In some ways, I'm enjoying the backlash because it increases the chance Bethesda will let Fallout die, but on the other hand - the rage is so misguided it's laughable. The nu-critics of 4 and just the same 12 year olds who played 3, idolized it because they were dumb little kids - and then let nostalgia color their memories of it. Meanwhile, 3 and 4 are the same games and in fact, 4 is a much better game despite still being garbage.
 
I think before just bashing Arena and Daggefall, you should keep the historical context of those games in mind. Things that seem to make no sense today, or even outright bad, become a whole new meaning when you learn that it might have been done on purpose to deliver a certain experience. Take the incredible landmass of Daggerfall as example, where they created a game where you could visit all of Cyrodiil. Most of the content in the game was generic and I think randomly created, but as far as I can tell, they did this on purpose. It's closer to a dungeon crawler than anything else.
One of the things that makes a good game good is it's ability to stand the test of time. Arena and Daggerfall just.... Don't.
 
And so do 99% of all the other games that happend to see a release. What's your point? That every game has to become a classic? Nonsense. What game has to be, is first fun. And in that sense, you can even say that both Fallout 3 and Fallout 4 achieved something. We are still talking about Daggerfall after all, so it has become a part of popular gaming, if not outright an classic.

It's not entirely fair to compare Daggerfall to modern games anyway. Both technology and design have progressed tremendously over the last 20 years.

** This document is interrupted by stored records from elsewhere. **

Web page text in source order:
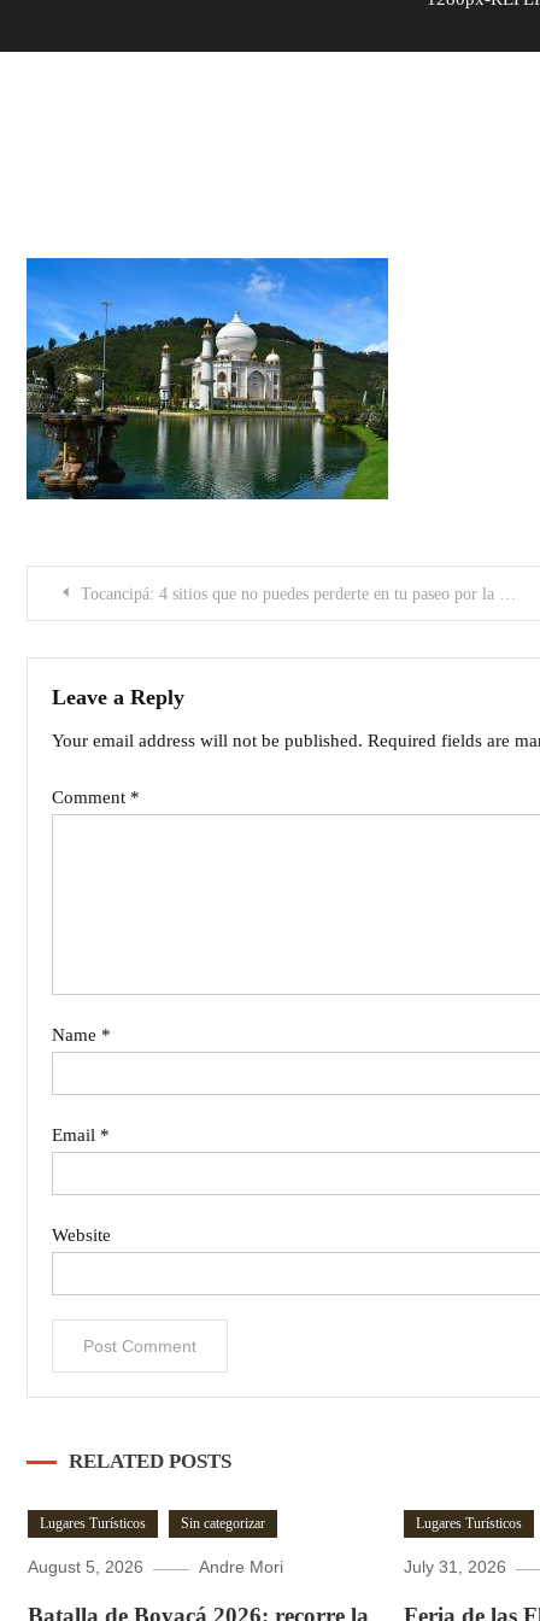
PostTocancipá: 4 sitios que no puedes perderte en tu paseo por la ciudad
Leave a Reply
Your email address will not be published. Required fields are
Comment *
Name *
Email *
Website
RELATED POSTS
Lugares Turísticos Sin categorizar
August 5, 2026 Andre Mori
Batalla de Boyacá 2026: recorre la
Lugares Turísticos
July 31, 2026
Feria de las
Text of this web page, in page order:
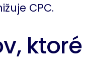
CPC.
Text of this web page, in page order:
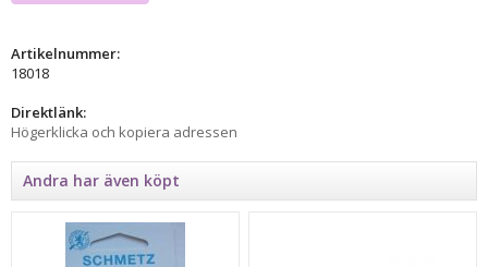
Artikelnummer:
18018
Direktlänk:
Högerklicka och kopiera adressen
Andra har även köpt
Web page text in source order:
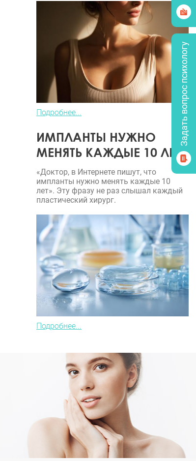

I am not defending the game! I am just saying, how many of us have actually played it? Sometimes it is important to keep in mind that most of us are today spoiled. Particularly when I am thinking what kind of games I played 16-20 years ago, I can't help it but sometimes wonder what have I seen in those games. I recently tried to get back in to Gothic 2, which I think is really good game. But it just didn't work. Despite the awesome game it is.

See. I could never ever go trough wasteland 1 either. It looks in my opinion shitty, outdated, and it would have to seriously force my self trough the game, probably without enjoying it. But that doesn't mean that the game is bad. It's just that it doesn't meet my expectations. But that's not an error with the game.
 
I think it depends on certain people and their preferences. I can't get into Daggerfall, but Morrowind and the original Fallouts still hold up. It depends maybe on the games people play nowadays. I still play older games, so I can survive the old and sometimes clunkier gameplay.
 
I think it depends on certain people and their preferences. I can't get into Daggerfall, but Morrowind and the original Fallouts still hold up. It depends maybe on the games people play nowadays. I still play older games, so I can survive the old and sometimes clunkier gameplay.
Once that Daggerfall Unity conversion is done I'll be able to play through it without issues(last I played my Eve's were hurting from places like dungeons where the bricks used a ton of different little colors). Oh the framerate was all over the place and hurt my eyes as well(my eyes are sensitive to framerate changes if that makes sens e).
 
I think before just bashing Arena and Daggefall, you should keep the historical context of those games in mind. Things that seem to make no sense today, or even outright bad, become a whole new meaning when you learn that it might have been done on purpose to deliver a certain experience. Take the incredible landmass of Daggerfall as example, where they created a game where you could visit all of Cyrodiil. Most of the content in the game was generic and I think randomly created, but as far as I can tell, they did this on purpose. It's closer to a dungeon crawler than anything else.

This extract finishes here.